After the war Woollett attended the Staff College, Camberley, and, in 1946, was posted to Burma as a staff officer to help the country prepare its armed forces for post-independence roles. When Burmese General Aung San, who was intended to become prime minister of the nation, was assassinated in 1947 the independence programme was brought forward to 1948. Nevertheless Woollett remained in independent Burma until 1950, working with the British Mission and as an instructor at the Burmese Army's Staff College. He was promoted to major on 29 August 1948.

Woollett returned to England to command 51 Port Squadron and afterwards served as an instructor at the Staff College in Camberley. In 1953 he served as technical adviser for a British Army instructional film on how to carry out demolition and mining operations during a withdrawal. In 1954 he was appointed to command 28 Field Engineer Regiment, which was then in Korea for the Korean War. The Korean Armistice Agreement had come into effect and fighting had largely ceased; Woollett led the unit, except for 55 Field Squadron, back to Britain. He was appointed an Officer of the Order of the British Empire in the 9 June 1955 Birthday Honours for his service in Korea, by this time he held the temporary rank of lieutenant-colonel. Woollett was appointed to the brevet rank of lieutenant-colonel on 1 July 1955 and to the substantive rank on 1 November 1956.

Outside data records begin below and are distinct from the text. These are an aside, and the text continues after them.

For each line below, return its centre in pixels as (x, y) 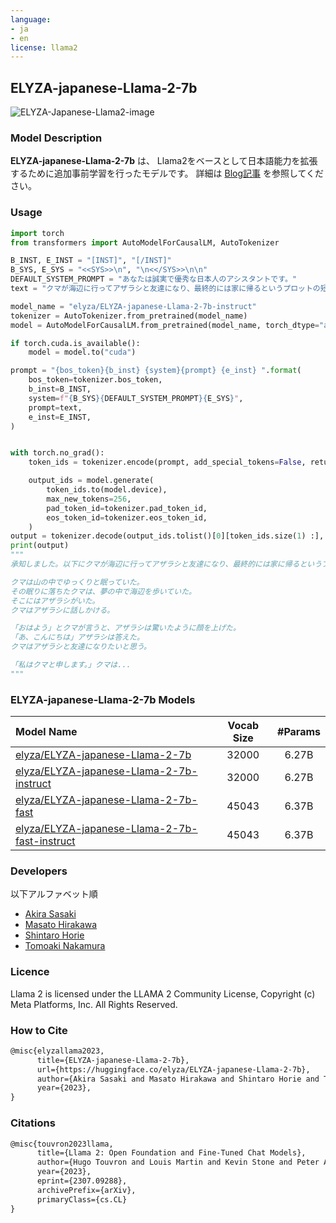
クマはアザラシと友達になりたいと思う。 (81, 647)
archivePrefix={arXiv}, (86, 1190)
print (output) (40, 546)
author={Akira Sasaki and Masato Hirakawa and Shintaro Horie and (178, 1079)
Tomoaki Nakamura (65, 946)
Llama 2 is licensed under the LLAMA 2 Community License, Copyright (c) (163, 993)
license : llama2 (44, 47)
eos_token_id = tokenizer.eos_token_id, (127, 517)
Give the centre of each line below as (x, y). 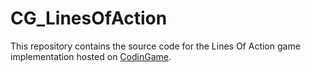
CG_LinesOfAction (89, 18)
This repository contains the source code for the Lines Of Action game (155, 46)
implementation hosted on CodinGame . (91, 56)
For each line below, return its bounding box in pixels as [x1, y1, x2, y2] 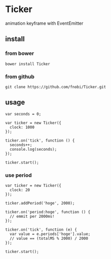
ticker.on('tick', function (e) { [5, 227, 77, 232]
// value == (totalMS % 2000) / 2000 [9, 236, 88, 241]
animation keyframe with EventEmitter [5, 20, 83, 26]
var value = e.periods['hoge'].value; [9, 232, 91, 237]
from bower [5, 50, 34, 57]
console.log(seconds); [9, 147, 57, 152]
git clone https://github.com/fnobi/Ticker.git [5, 84, 106, 89]
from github [5, 73, 35, 80]
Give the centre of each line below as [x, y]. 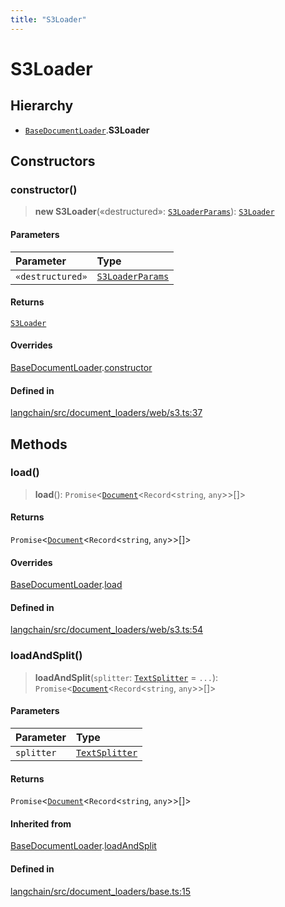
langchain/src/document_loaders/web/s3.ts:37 [106, 413]
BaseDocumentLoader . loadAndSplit [83, 846]
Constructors [53, 161]
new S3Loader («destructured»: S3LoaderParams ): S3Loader [154, 212]
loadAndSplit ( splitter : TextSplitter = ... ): [126, 677]
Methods [39, 444]
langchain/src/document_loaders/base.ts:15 [101, 891]
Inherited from [41, 823]
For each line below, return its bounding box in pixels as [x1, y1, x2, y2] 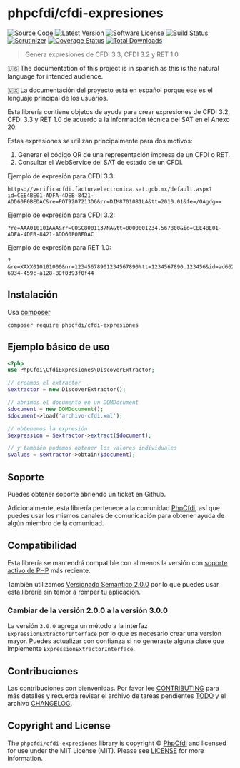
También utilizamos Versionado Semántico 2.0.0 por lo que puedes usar [7, 580, 219, 588]
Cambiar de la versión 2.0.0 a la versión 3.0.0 [7, 605, 168, 615]
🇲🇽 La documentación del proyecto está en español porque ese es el [7, 86, 213, 94]
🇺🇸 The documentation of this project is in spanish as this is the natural [7, 64, 219, 72]
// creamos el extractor [7, 380, 81, 387]
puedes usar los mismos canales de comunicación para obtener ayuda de [7, 512, 225, 520]
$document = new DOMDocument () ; [7, 405, 104, 413]
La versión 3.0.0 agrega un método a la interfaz [7, 622, 148, 630]
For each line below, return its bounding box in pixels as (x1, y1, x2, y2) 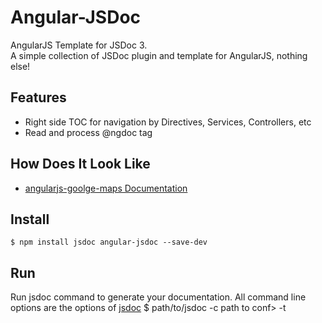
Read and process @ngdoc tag (24, 126, 153, 138)
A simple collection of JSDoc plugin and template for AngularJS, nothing (10, 49, 308, 61)
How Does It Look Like (10, 156, 151, 173)
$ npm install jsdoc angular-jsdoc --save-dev (10, 237, 208, 248)
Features (10, 89, 67, 106)
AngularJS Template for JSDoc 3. (10, 39, 148, 51)
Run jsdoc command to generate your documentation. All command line (10, 291, 307, 303)
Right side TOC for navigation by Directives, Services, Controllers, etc (24, 116, 312, 128)
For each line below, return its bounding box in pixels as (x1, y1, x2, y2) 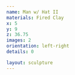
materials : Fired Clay (6, 15, 64, 21)
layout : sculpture (6, 59, 53, 66)
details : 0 (6, 49, 34, 55)
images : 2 (6, 37, 32, 43)
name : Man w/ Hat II (6, 9, 59, 15)
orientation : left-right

In 1956 Woollett was appointed chief engineer, with the temporary rank of Colonel, for the Operation Grapple thermonuclear tests held on Christmas Island. A significant engineering operation was required to construct infrastructure on the island to support testing, particularly after the target site was moved to Christmas Island from the more distant Malden Island. Woollett was appointed a Commander of the Order of the British Empire in the 1958 New Year Honours for his work on Grapple. After the tests he was appointed General Staff Officer (Grade 1) with responsibility for planning at the headquarters of the NATO Northern Army Group and was then an instructor at the United States Army Command and General Staff College. His marriage was dissolved in 1957 and he married Helen Wendy Willis in 1959. Woollett was promoted to colonel on 5 November 1959 and was afterwards deputy quartermaster general, with responsibility for movement of supplies, with the British Army of the Rhine.

== Senior roles ==
Woollett was promoted to brigadier on 31 August 1964 and appointed commandant of the Transportation Training Centre at Longmoor, Hampshire. He commanded the centre during its conversion into the Army School of Transport and transfer from the Royal Engineers to the Royal Corps of Transport in 1965. After the transfer of the school Woollett was placed on the supernumerary list until he was appointed deputy engineer-in-chief to the British Army in 1966. On 7 September 1967 he was appointed chief engineer to the British Army of the Rhine, initially with the acting rank of major-general, but on 30 October he was promoted to the substantive rank. Woollett left the position on 9 September 1970 and retired from the army on 3 December.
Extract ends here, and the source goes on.